REVIEW by Christopher Hawthorne Moss

This is a longish book but with plenty going on to keep you hooked.  It is not perfect (more on that later) but should feed the tastes of any typical MM book lover.  You see Sam right away being betrayed by his youthful crush, which provides the reader with the background of all the other miscreants in the story. Then you shift to several years later and London where Sam is now a fully practicing homosexual, but in general has the reputation of the humorless curmudgeon.

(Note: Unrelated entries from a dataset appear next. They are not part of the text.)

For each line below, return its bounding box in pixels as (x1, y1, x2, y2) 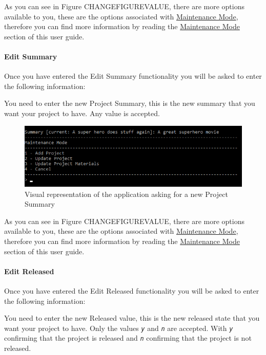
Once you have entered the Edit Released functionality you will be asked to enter (4, 285, 259, 296)
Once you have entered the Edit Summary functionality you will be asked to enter (4, 71, 262, 81)
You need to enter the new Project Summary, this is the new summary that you (4, 98, 255, 108)
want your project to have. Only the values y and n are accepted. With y (4, 322, 233, 333)
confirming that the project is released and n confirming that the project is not (4, 332, 252, 343)
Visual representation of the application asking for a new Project (25, 188, 228, 199)
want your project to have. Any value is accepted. (4, 107, 160, 118)
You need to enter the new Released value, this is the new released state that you (4, 313, 260, 323)
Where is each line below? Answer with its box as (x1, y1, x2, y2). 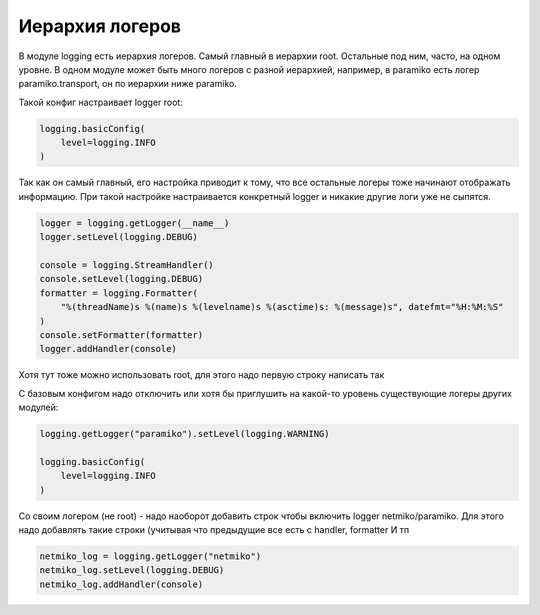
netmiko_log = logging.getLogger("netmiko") (39, 551, 262, 562)
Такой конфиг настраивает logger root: (18, 96, 184, 108)
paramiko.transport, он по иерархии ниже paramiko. (18, 78, 237, 90)
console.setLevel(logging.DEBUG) (39, 273, 204, 285)
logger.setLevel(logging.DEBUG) (39, 231, 199, 243)
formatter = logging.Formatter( (39, 287, 199, 299)
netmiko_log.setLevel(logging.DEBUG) (39, 565, 225, 576)
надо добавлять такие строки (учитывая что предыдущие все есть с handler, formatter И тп (18, 524, 410, 536)
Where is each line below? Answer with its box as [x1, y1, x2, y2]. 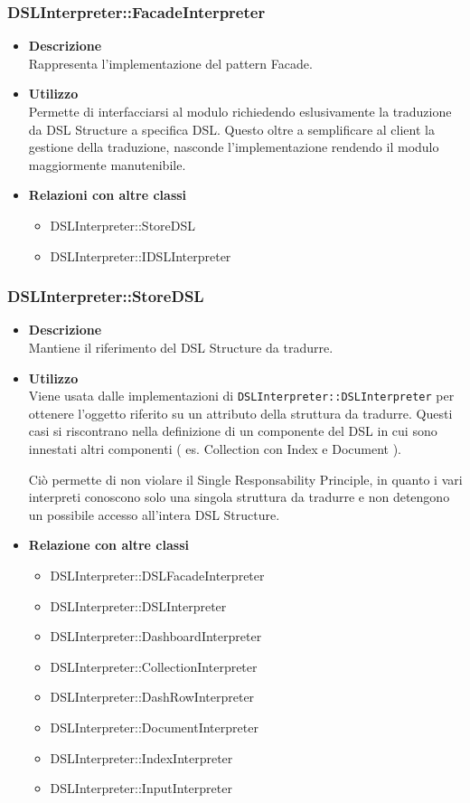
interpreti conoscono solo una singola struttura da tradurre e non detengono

Part of the problem is that he still sees himself as the unattractive pudgy boy he was back in Harrow. In fact he’s always assumed that Henry rejected him as much for that reason as for his fear of being seen as gay. He approaches all his adult relationships in much the same way. He assumes that everyone who looks askance at him is judging him for his low rank (he is merely a baronet), because they guess he might be gay, or for some other perceived social ill. The fact is that, as my own partner says, chances are no one is thinking about him at all. So much of his assumptions about other people’s judgment prove simply to be wrong and were in fact because of a fault in their own stars.

Sam is living in London now and is very wealthy. His sisters, married or widowed, live in London too except for his youngest sister, Flor, who has just come for her season and to be chosen by a promising suitor. She seems at first unlikely to go for the run-of-the-mill ne’er-do-well, but young Elliott Evers, mercenary to the core, convinces her that he wants to marry her. In the meantime Sam accidentally runs into Viscount Darnish, a perfect specimen whom Sam has lusted after for years in the all-male floor of a brothel. Now Sam knows that Darnish is, like him, a lover of men. His lack of self-confidence keeps him from telling Darnish of their similarity. Darnish spends a painful period of time worrying about Sam, whether he will reveal his nature to others, and trying to understand why Sam is such a decent guy. That whole sequence is almost painful to behold. But Sam turns to Darnish, who is now his lover, when Evers elopes with Flor.

In the meantime an old buddy of Darnish’s, Michael Sills, sets Evers to blackmail Sam into no longer spending time with Darnish. In fact, he may not even talk to him. Sam cuts Darnish dead, breaking his heart quite thoroughly. But Darnish turns to Henry, Sam’s old schoolboy crush, to ask him to speak to Sam to find out what’s going on. Sam shows up in Henry’s house about twenty minutes later, and Henry and his partner figure out that they need to get these two together to find out what to do about Evers. The rest of this storyline is quite satisfying.


The faults I found in this book have to do with how the story is plotted. At one point Henry, his lover, Sam, and Darnish all admit that they don’t know a lot of other gay men in London. This seems rather unlikely since at least two of them knew about the male floor at the brothel. The only reason for this bit of information is uncertain, perhaps only to keep the tale of Victorian Uranians to a minimum. The whole story with Evers has its weak points but is generally acceptable. I also just don’t understand the title.

This is the second volume of a two-volume set, the first book concerning Henry and his partner, but I hope there will be a third because there is just way too much mystery around Julian Garrett.